4 These restrictions
and intense surveillance have resulted in the popularity of drawing
up marriage contracts ("paper marriages") for the purpose
of obtaining accommodation and avoiding difficulties with police.
5 Paulla Ebron
found a similar dynamic at work in the Gambia where the tourism
industry gained international notoriety due to the prevalence of
European female travelers seeking young male Gambians for sexual
relationships. "When powerful Northern women are thought to
be stalking junior Southern men, a disturbing gender inversion has
occurred. Gambian men are feminized. National honor and masculinity
are jeopardized." Paulla Ebron, "Traffic in Men,"
Gendered Encounters: Challenging Cultural Boundaries and Social
Hierarchies in Africa, ed.
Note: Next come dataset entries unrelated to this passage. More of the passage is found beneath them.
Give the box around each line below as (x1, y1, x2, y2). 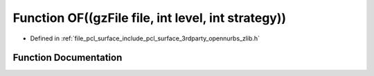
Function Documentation (12, 52, 123, 64)
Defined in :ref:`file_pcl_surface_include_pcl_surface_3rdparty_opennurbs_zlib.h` (30, 34, 260, 42)
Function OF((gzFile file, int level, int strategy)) (12, 10, 287, 25)

Maria Grosz-Ngate and Omari Kokole
(New York: Routledge, 1997), p. 227.
6 Karim el-Gawhary,
"Sex Tourism in Cairo," Middle East Report 195
(September -- October 1995): 26.
7 For example
Malcolm Crick found that in Kandy, Sri Lanka the young (usually
teenage) informal guides (referred to as "touts") who
worked the streets in the hopes of securing temporary employment,
were identified as the biggest hindrance to the development of tourism
by both state authorities and larger business owners, and were regularly
arrested and detained under the premise of a vagrancy ordinance.
In quite a few sites of international tourism, social scientists
have noted the prevalence of "bumpsters" or "professional
friends" who utilize a range of informal methods of instigating
interactions and exchanges with tourists in the face of their marginalization
and exclusion from the formal tourism industry.